Caching, I'm sure most unfiltered reviews are cached whereas filtered reviews are not and reaching out past the cache can be expensive. One way to mitigate this is to reduce the number of results you pull.

> Why do you need to enter in a captcha to view the unfiltered reviews? Why would they care if you were a bot only for the unfiltered reviews and not the normal reviews?

If you can write a script to deduce the filtering algorithm then you can by definition write reviews that thwart it. With less data, it is harder to deduce the filtering algorithm. In other words, a captcha thwarts high-volume review fraud.

> The filter algorithm seems to be clearly flawed and simply catches way too many reviews that should not be filtered.

I think most people seem to underestimate the difficulty of the problem. Unlike e-mail spam, which is easy for a human to spot, fake reviews are very hard for a human to spot. How can you tell if a consumer was provoked into writing a positive review so that they could get a few bucks off their order just from their writing? You can't, you can look at other statistical trends behind such reviews (such as a sudden wave of positive reviews), but you're only looking for side effects of the primary problem and thus you will never achieve perfect performance from a method like this.

Yelp takes the (somewhat philosophical) viewpoint that customers who are coerced into writing a review are less genuine than they would be otherwise. I believe that this view drives a lot of their algorithm and possibly threatens its accuracy in a way that is ultimately not worth it. I think there are a number of things that Yelp could do to make the users trust in reviews greater that don't involve filtering - one simple thing would be for a user's review of an Indian restaurant to show me that user's breakdown of reviews of other Indian restaurants.

TL;DR: This is a much harder problem than it seems at first glance, partly because of the nature of the problem and partly how Yelp has framed it for themselves.
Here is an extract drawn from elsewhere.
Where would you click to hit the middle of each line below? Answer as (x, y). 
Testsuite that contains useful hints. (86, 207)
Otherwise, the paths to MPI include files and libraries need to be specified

Disclaimer: I used to work at Yelp, but no longer do. Everyone I worked with were stand-up guys.

2 comments

I guess most of your points make sense. I just feel like Yelp does very little to be open and transparent. I get that its very difficult, nobody ever said its easy to algorithmically guess review spam.

But they clearly don't want users to see unfiltered reviews. A tiny gray link below all 40 reviews, then a captcha (or two or three) and then a slow user experience before you can see the filtered reviews is lame.
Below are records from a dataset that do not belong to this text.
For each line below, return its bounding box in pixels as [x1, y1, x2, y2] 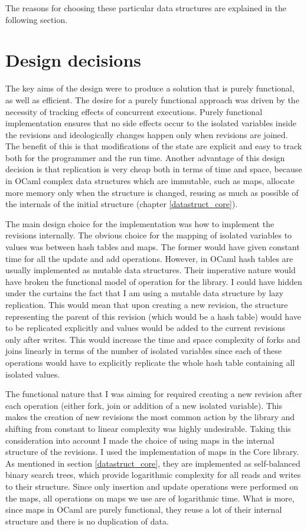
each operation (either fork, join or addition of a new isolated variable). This [5, 399, 282, 411]
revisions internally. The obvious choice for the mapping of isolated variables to [5, 229, 292, 241]
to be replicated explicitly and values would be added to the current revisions [5, 322, 286, 334]
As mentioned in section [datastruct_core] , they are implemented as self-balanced [5, 457, 301, 469]
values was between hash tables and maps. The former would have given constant [5, 241, 300, 253]
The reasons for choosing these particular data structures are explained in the [5, 2, 286, 14]
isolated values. [5, 368, 60, 380]
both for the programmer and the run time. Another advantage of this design [5, 151, 285, 163]

I agree with you about the showing other reviews of the same subject, that would be neat. I guess if I were Yelp, I would try harder at standing up for their algorithms and show more data about why they work and why we are better off having their amazing algorithms.
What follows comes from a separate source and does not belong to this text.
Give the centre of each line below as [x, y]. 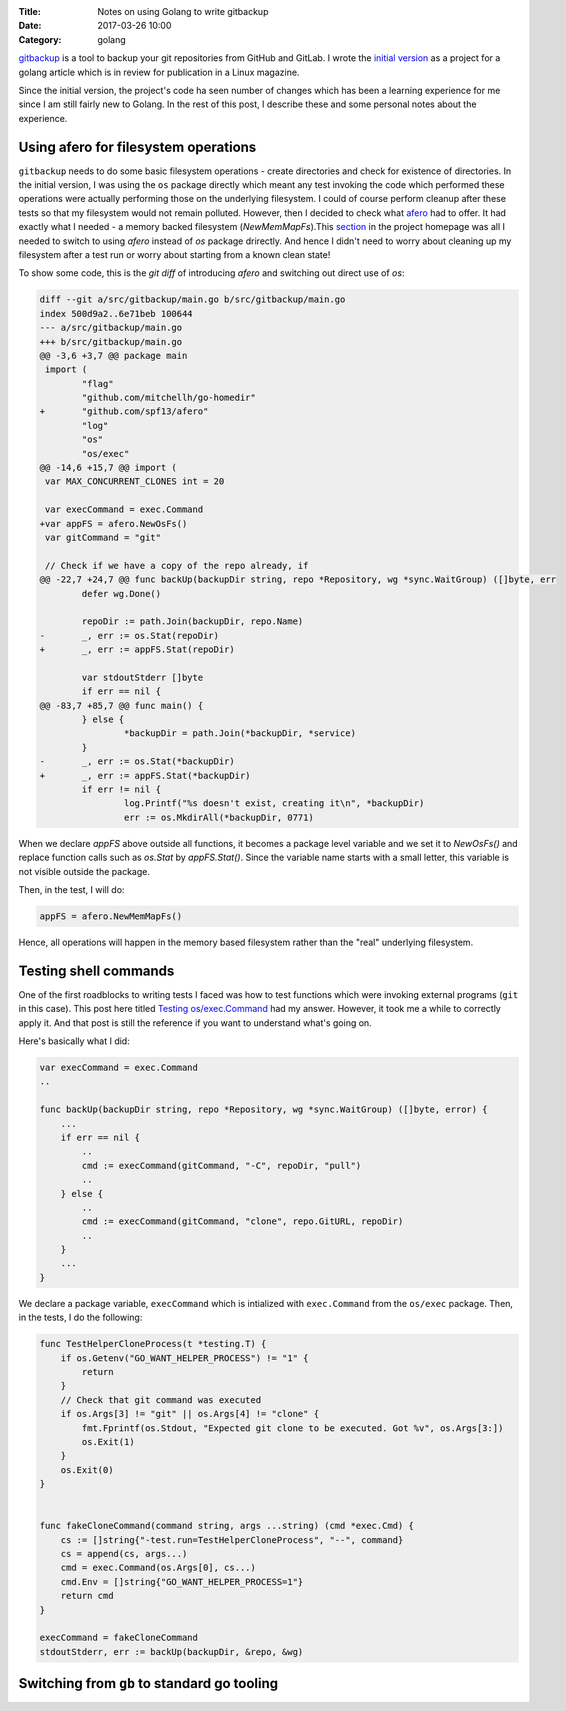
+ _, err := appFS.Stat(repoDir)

I had an experience a year or so ago with a friend who started a moving service in SF. A couple of months after he started the business, he noticed he received a review on Yelp from some dude that said during a moving job, the guy took a smoke break and peed all over the sofa he was moving. Not only was the story ridiculously false but my buddy had no idea who the reviewer was. The review did however NOT get filtered, even after he responded to the review and contacted Yelp. And he was stuck with this crazy review at the top of his profile. This went on for months and it really damaged his credibility, meanwhile he would have positive reviews from legitimate customers who would naturally have a newer profile or whatever and the reviews would get filtered. It just seems like Yelp should be more sophisticated. (And yes, they are 10000% better than TripAdvisor)

Thank you newhouseb! This is the most intelligent comment I've seen on the issue, by far.

(I hope this comment makes it through the filter, I swear it's not a fake... I don't even know newhouseb...)